Trotzdem empfand Carter keine Furcht, denn er war ein erfahrener Träumer, hatte die flattrige Sprache der Zoogs erlernt und mehr als ein Bündnis mit ihnen geschlossen. Durch ihre Hilfe hatte er die herrliche Stadt Celephais in Ooth-Nargai gefunden, die jenseits der Tanarian-Hügel lag und in der für die Hälfte des Jahres der große König Kuranes regierte, ein Mann, den er unter einem anderen Namen als Lebenden gekannt hatte. Kuranes war die einzige Menschenseele, die in den Abgründen der Sterne gewesen und seelisch unversehrt zurückgekommen war.
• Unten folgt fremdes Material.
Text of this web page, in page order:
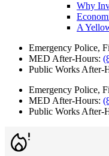
Why
A
Emergency Police,
MED After-Hours:
Public Works After-
Emergency Police,
MED After-Hours:
Public Works After-
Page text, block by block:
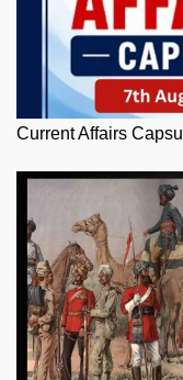
Current Affairs
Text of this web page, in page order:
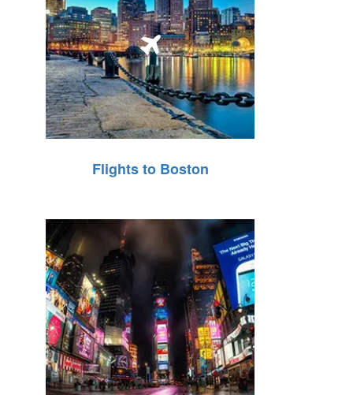
Flights to Boston
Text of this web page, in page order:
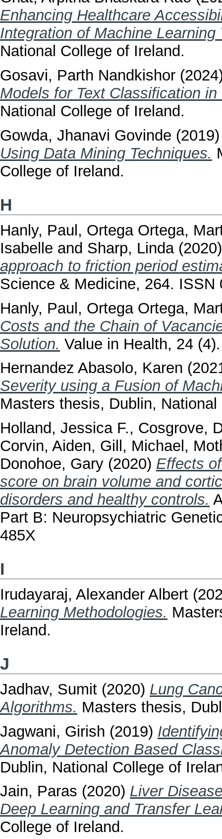
Enhancing Healthcare
Integration of Machine Learning
National College of Ireland.
Gosavi, Parth Nandkishor
Models for Text Classification
National College of Ireland.
Gowda, Jhanavi Govinde
Using Data Mining Techniques.
College of Ireland.
H
Hanly, Paul , Ortega Ortega,
Isabelle and Sharp, Linda
approach to friction period
Science & Medicine, 264. ISSN
Hanly, Paul, Ortega Ortega,
Costs and the Chain of
Solution. Value in Health, 24
Hernandez Abasolo, Karen
Severity using a Fusion of
Masters thesis, Dublin,
Holland, Jessica F., Cosgrove,
Corvin, Aiden, Gill, Michael ,
Donohoe, Gary (2020) Effects
score on brain volume and
disorders and healthy controls.
Part B: Neuropsychiatric
485X
I
Irudayaraj, Alexander Albert
Learning Methodologies.
Ireland.
J
Jadhav, Sumit (2020) Lung
Algorithms. Masters thesis,
Jagwani, Girish (2019)
Anomaly Detection Based
Dublin, National College of
Jain, Paras (2020) Liver
Deep Learning and Transfer
College of Ireland.
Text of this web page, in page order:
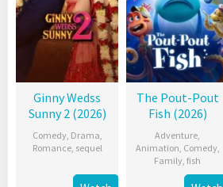
Ginny Wedss
Sunny 2 (2026)
Comedy, Drama,
Romance, sequel
The Pout-Pout
Fish (2026)
Adventure,
Animation, Comedy,
Family,fish
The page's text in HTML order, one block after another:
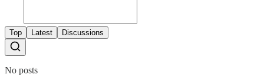
Top Latest Discussions
No posts
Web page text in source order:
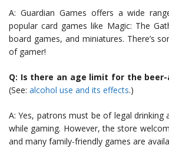
A: Guardian Games offers a wide
popular card games like Magic: The
board games, and miniatures. There’s
of gamer!
Q: Is there an age limit for the
(See: alcohol use and its effects.)
A: Yes, patrons must be of legal
while gaming. However, the store
and many family-friendly games are
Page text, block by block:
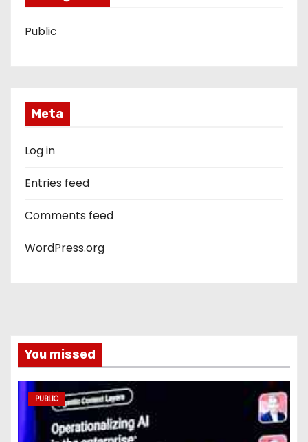
Public
Meta
Log in
Entries feed
Comments feed
WordPress.org
You missed
PUBLIC
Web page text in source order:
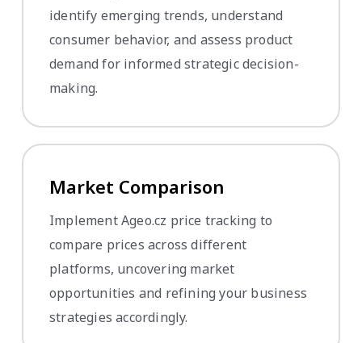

Während er sich durch die engen phosphoreszierenden Schneisen zwischen den gigantischen Stämmen hindurchwand, gab Carter flattrige Töne in der Art der Zoogs von sich und horchte von Zeit zu Zeit, ob er Antwort bekam. Er erinnerte sich, dass eine besondere Siedlung dieser Wesen sich in der Mitte des Waldes befand, wo ein Kreis großer, bemooster Steine auf einer früheren Lichtung von älteren und schrecklichen, längst vergessenen Bewohnern zeugte. Diesem Ort strebte er in größter Eile zu. Er verfolgte seinen Weg mit Hilfe der grotesken Pilze, die immer wohlgenährter zu werden schienen, je näher man an den grausigen Kreis herankam, wo ältere Wesen getanzt und geopfert hatten.
Schließlich enthüllte das starke Licht der großen Pilze eine düstere, grüngraue Masse, die durch das Blätterdach des Waldes stieß und dort den Blicken entschwand. Dies war der am nächsten gelegene große Steinring, und Carter wusste, dass er sich dicht vor der Siedlung der Zoogs befand. Er begann aufs neue flattrige Töne von sich zu geben, wartete geduldig und wurde schließlich durch das sichere Gefühl belohnt, dass viele Augen ihn beobachteten. Es waren die Zoogs. Man sieht nämlich ihre geisterhaften Augen lange bevor man ihre kleinen, glatten braunen Umrisse genau erkennen kann.
Die Zooge schwärmten von ihren verborgenen Höhlen und durchlöcherten Bäumen aus, bis die ganze schwach erhellte Gegend von ihnen erfüllt war.